[Collection entries]
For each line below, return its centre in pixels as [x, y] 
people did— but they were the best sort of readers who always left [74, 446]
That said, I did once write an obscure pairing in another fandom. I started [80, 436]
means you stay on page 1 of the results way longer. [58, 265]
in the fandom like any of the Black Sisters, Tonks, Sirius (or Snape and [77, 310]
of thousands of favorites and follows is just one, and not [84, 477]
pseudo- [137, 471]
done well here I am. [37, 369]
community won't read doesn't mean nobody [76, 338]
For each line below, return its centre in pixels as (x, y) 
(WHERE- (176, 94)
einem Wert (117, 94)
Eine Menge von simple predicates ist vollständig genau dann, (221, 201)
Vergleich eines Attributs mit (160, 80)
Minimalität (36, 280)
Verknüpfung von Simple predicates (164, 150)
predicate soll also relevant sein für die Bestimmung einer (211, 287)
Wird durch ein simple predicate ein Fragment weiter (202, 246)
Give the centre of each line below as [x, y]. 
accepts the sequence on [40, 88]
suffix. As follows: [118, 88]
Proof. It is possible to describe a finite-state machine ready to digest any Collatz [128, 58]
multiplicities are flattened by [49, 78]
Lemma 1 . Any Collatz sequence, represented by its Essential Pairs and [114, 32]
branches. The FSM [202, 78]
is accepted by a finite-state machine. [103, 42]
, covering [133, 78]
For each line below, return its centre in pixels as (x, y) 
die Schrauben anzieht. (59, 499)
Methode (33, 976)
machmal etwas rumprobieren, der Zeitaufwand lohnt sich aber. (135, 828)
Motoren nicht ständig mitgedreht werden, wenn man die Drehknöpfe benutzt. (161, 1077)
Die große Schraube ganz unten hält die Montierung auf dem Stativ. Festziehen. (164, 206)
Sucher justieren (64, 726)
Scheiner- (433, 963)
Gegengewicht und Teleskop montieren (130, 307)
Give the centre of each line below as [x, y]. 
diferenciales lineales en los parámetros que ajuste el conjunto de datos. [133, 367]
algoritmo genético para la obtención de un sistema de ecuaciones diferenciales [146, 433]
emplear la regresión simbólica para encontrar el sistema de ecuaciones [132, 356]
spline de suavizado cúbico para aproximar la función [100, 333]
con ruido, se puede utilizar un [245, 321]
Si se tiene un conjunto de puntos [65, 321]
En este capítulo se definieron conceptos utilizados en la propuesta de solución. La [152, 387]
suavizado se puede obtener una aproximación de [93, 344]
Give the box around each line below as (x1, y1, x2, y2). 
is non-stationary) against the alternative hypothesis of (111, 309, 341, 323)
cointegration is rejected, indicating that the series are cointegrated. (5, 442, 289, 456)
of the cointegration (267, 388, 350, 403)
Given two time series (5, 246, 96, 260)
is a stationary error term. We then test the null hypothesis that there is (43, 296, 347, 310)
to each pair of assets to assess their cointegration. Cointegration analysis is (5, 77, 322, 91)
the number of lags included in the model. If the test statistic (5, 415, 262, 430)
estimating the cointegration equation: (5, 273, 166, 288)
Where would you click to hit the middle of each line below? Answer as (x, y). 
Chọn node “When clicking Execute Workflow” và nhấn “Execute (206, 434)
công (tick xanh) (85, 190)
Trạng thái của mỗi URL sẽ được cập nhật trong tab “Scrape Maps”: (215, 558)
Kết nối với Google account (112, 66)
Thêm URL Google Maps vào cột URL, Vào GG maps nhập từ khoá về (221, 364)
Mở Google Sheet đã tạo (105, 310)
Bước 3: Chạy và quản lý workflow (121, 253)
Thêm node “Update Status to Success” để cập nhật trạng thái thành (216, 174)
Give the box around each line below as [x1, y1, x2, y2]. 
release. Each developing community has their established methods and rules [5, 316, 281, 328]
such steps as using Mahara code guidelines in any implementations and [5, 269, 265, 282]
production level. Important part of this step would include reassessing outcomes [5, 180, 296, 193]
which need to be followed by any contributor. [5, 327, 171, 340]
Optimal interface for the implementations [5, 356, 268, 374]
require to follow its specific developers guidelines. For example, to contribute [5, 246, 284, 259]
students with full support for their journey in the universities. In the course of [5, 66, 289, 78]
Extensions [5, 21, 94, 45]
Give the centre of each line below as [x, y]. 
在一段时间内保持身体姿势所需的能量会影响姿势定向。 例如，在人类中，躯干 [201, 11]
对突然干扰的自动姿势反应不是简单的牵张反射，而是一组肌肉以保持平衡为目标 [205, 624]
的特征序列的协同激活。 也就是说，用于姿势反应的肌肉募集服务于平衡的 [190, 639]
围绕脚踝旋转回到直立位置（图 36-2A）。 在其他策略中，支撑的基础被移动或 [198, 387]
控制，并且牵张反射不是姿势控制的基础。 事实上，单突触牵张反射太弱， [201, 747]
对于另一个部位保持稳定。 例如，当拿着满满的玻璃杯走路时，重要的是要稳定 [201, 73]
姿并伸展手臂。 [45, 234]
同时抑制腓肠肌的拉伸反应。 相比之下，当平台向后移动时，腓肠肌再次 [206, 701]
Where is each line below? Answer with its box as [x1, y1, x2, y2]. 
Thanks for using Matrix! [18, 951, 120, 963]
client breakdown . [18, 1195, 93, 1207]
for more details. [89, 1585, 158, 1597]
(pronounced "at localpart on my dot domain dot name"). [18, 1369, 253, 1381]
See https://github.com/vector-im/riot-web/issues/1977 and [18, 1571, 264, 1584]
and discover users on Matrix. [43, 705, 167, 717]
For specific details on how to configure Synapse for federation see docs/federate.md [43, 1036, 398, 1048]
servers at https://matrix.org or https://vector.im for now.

◆ Task goal
From the line that has "Optimal interface for" through the line that has "控制，并且牵张反射不是姿势控制的基础。 事实上，单突触牵张反射太弱， [201, 747]", copy every line exactly as it appears above, and leave out all others.

◆ Response for this exercise
Optimal interface for the implementations [5, 356, 268, 374]
require to follow its specific developers guidelines. For example, to contribute [5, 246, 284, 259]
students with full support for their journey in the universities. In the course of [5, 66, 289, 78]
Extensions [5, 21, 94, 45]
Give the centre of each line below as [x, y]. 
在一段时间内保持身体姿势所需的能量会影响姿势定向。 例如，在人类中，躯干 [201, 11]
对突然干扰的自动姿势反应不是简单的牵张反射，而是一组肌肉以保持平衡为目标 [205, 624]
的特征序列的协同激活。 也就是说，用于姿势反应的肌肉募集服务于平衡的 [190, 639]
围绕脚踝旋转回到直立位置（图 36-2A）。 在其他策略中，支撑的基础被移动或 [198, 387]
控制，并且牵张反射不是姿势控制的基础。 事实上，单突触牵张反射太弱， [201, 747]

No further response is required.